By Alice Rothchild | Health and Human Rights Journal | July 26, 2021

Since the founding of Israel, efforts to document Palestinian history and rights has consistently been met by well-organized protests that include a large number of letters to journals and media outlets and hostile personal attacks on authors and editors.

Journals in the medical, social, and political sciences have begun to highlight an appreciation of structural racism, and the personal and public health costs of bigotry and chronic stress. For oppressed populations, understanding these forces is critical to the establishment of basic human rights, including the right to health in its broadest sense: access to health services, clean water, sanitation, nutrition, housing, education, employment, and freedom of movement.
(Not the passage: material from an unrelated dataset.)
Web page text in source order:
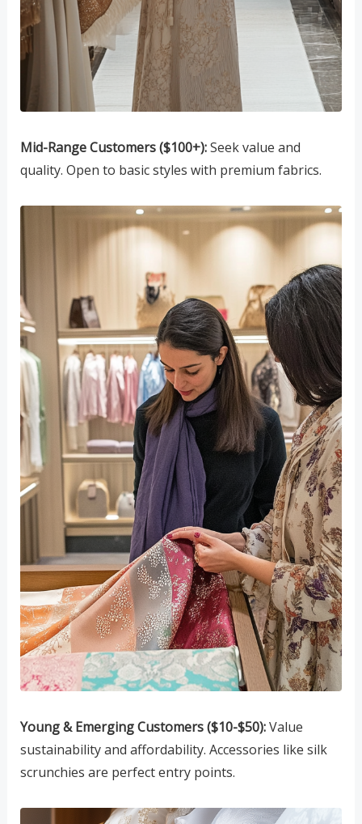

International human rights law requires states to support these rights and calls out governments, groups, or individuals who violate these principles. However, there is one area of scholarship where these insights often do not apply, and that is Palestine.

The recent retraction of the article in Scientific American, “As Health Care Workers, We Stand in Support of Palestine,” is the latest example. The COVID-19 pandemic and repeated Israeli assaults have made it clear that the health of Palestinians is dependent on their liberation and the end of the Israeli occupation and siege

Stimulated by the 11 day Israeli assault in May 2021, a group of health workers and public health professionals began communicating about the impact of the attacks on Palestinians and the Palestinian healthcare infrastructure, and the silencing and macro as well as micro-aggressions they constantly experience. This resulted in a Policy & Ethics Opinion piece published June 2 in Scientific American on Palestinians in Gaza, Jerusalem, the West Bank and Israel (now only available in a pdf not on the original website).